Re: inetd tests failing
On Thu, Mar 17, 2022 at 04:58:56PM +1030, Brett Lymn wrote: > Perhaps a shim program that manages a socket between it and the > underlying daemon - the shim can talk to inetd to coordinate the handoff > of an incoming connection and also being put back onto the idle pool > when the connection closes. My point was: it is pretty simple and efficient to do in setups like httpd where the child and parent are the same and also can cooperate in special ways (like the preford children having a socketpair open to the parent and get their real stdin passed later on wakeup). But in general cases like inetd and child programs not specially written for this setup, it is impossible (or needs special tricks that will kill all the benefits like a shim program). The prefork idea is to have children ready for service as quickly as possible after a new connection has been established - avoiding delay by the OS for creating a new process and initialization time for execing the new servicing binary (and its internal initial initialization time). I don't see how that could be done in inetd context without adding special new kernel support.
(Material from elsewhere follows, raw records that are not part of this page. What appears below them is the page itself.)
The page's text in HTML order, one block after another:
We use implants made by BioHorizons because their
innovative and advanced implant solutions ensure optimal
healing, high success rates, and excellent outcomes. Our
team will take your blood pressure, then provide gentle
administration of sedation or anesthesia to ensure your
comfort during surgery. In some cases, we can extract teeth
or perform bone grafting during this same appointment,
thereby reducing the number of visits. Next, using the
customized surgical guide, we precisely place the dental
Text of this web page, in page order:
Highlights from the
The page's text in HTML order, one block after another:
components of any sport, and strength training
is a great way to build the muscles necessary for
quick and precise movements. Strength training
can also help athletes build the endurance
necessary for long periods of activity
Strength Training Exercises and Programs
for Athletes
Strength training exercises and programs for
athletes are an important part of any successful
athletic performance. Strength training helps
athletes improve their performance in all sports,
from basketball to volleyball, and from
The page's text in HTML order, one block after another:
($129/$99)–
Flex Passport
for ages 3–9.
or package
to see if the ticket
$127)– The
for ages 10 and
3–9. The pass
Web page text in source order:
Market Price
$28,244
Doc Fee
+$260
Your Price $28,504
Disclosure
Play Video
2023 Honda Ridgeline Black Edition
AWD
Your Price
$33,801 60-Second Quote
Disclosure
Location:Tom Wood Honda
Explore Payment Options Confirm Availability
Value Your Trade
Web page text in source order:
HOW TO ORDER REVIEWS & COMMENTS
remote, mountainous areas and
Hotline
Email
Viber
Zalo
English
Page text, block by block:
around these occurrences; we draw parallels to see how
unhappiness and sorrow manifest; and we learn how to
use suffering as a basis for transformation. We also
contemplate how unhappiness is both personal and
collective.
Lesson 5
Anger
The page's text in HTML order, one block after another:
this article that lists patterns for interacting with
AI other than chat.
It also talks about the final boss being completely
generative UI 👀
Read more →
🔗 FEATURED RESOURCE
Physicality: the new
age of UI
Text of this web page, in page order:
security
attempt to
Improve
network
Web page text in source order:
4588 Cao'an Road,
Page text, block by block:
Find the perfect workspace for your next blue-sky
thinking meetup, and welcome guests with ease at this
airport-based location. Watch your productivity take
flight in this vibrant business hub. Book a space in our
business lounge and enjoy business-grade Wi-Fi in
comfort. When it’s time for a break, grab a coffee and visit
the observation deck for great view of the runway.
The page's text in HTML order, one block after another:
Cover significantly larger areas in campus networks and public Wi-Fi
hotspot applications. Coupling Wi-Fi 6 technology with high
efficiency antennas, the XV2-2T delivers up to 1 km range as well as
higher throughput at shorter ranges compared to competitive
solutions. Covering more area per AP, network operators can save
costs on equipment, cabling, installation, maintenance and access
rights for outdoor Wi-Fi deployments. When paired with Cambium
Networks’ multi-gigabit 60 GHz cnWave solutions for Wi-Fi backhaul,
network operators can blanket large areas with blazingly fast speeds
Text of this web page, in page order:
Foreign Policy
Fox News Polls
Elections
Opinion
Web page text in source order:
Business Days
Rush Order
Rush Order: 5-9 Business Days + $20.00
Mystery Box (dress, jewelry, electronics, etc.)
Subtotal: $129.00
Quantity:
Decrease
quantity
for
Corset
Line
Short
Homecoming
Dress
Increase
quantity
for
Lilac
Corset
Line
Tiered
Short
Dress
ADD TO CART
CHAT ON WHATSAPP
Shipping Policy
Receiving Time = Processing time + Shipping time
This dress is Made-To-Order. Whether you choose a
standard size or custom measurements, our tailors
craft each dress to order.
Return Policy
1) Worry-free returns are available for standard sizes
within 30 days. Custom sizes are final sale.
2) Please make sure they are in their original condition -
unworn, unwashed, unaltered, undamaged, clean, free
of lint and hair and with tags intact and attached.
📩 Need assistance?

E.g. we could create a posix_spawn() flag that makes the child process stop immediately after loading and create a new syscall that (if called by the parent) replaces a set of filedescriptors for procs in this state and unblocks them. But maybe I am missing something or misunderstanding the optimization. Martin
Re: inetd tests failing
On Wed, Mar 16, 2022 at 07:42:26AM +0100, Martin Husemann wrote: > > How does inetd replace their stdin once the connection is established? Perhaps a shim program that manages a socket between it and the underlying daemon - the shim can talk to inetd to coordinate the handoff of an incoming connection and also being put back onto the idle pool when the connection closes. > Many deamons will do socket operations (e.g. querying the peer) early > on startup - that would fail (or deliver bogus data) in the pre-fork > case. > I am going to start handwaving here. Perhaps extend kevent to snoop on the setting of socket options on the daemon socket and replicate those settings on an incoming connection. Waving hands even faster, this may not work for all daemons, make it optional so if it blows up then just go back to the exec per connection method. -- Brett Lymn -- Sent from my NetBSD device. "We are were wolves", "You mean werewolves?", "No we were wolves, now we are something else entirely", "Oh"
Re: inetd tests failing
On Tue, Mar 15, 2022 at 05:45:48PM -0400, Mouse wrote: > > This is possible for only a restricted set of services (those that are > at least conceptually datagram services, more or less). For example, I > have a machine with an inetd entry which uses a script running nc to > forward connections to a VNC server on another machine. Given the VNC > protocol, this cannot possibly work with a scheme such as you outline. > I don't think it precludes tcp as long as they are stateless - http is an obvious example > Was the discussion restricted to only such a subset of services? If > so, my apologies; that was not clear to me. > I believe so, it would be an option to pre-fork. -- Brett Lymn -- Sent from my NetBSD device. "We are were wolves", "You mean werewolves?", "No we were wolves, now we are something else entirely", "Oh"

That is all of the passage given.